▶ **DATA SHOWN**
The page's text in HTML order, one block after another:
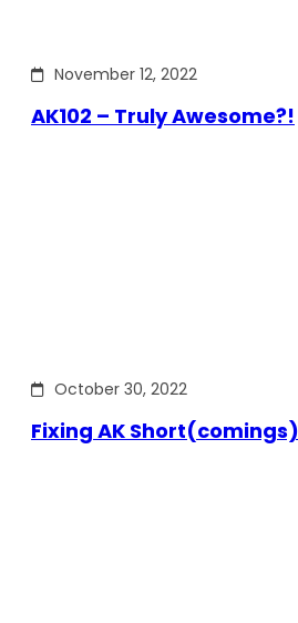
November 12, 2022
AK102 – Truly Awesome?!
October 30, 2022
Fixing AK
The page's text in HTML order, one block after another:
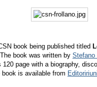
book being published titled
book was written by Stefano
120 page with a biography,
is available from
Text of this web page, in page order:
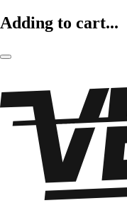
Adding to cart...
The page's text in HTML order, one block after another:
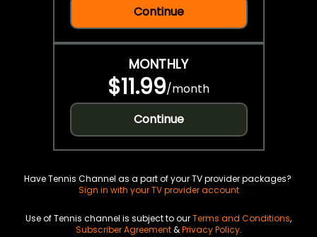
Continue
MONTHLY
$11.99/month
Continue
Have Tennis Channel as a part of your TV provider packages?
Sign in with your TV provider account
Use of Tennis channel is subject to ourTerms and Conditions,
Subscriber Agreement&Privacy Policy.
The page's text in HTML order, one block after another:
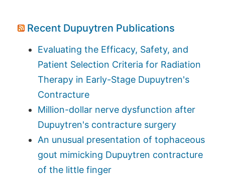
Recent Dupuytren Publications
Evaluating the Efficacy, Safety, and
Patient Selection Criteria for Radiation
Therapy in Early-Stage Dupuytren's
Contracture
Million-dollar nerve dysfunction after
Dupuytren's contracture surgery
An unusual presentation of tophaceous
gout mimicking Dupuytren contracture
of the little finger

▶ **INSTRUCTIONS FOR THE TASK**
Without including the pictures, reproduce all entries exactly.

▶ **RESPONSE BOX**
The page's text in HTML order, one block after another:
November 12, 2022
AK102 – Truly Awesome?!
October 30, 2022
Fixing AK
The page's text in HTML order, one block after another:
book being published titled
book was written by Stefano
120 page with a biography,
is available from
Text of this web page, in page order:
Adding to cart...
The page's text in HTML order, one block after another:
Continue
MONTHLY
$11.99/month
Continue
Have Tennis Channel as a part of your TV provider packages?
Sign in with your TV provider account
Use of Tennis channel is subject to ourTerms and Conditions,
Subscriber Agreement&Privacy Policy.
The page's text in HTML order, one block after another:
Recent Dupuytren Publications
Evaluating the Efficacy, Safety, and
Patient Selection Criteria for Radiation
Therapy in Early-Stage Dupuytren's
Contracture
Million-dollar nerve dysfunction after
Dupuytren's contracture surgery
An unusual presentation of tophaceous
gout mimicking Dupuytren contracture
of the little finger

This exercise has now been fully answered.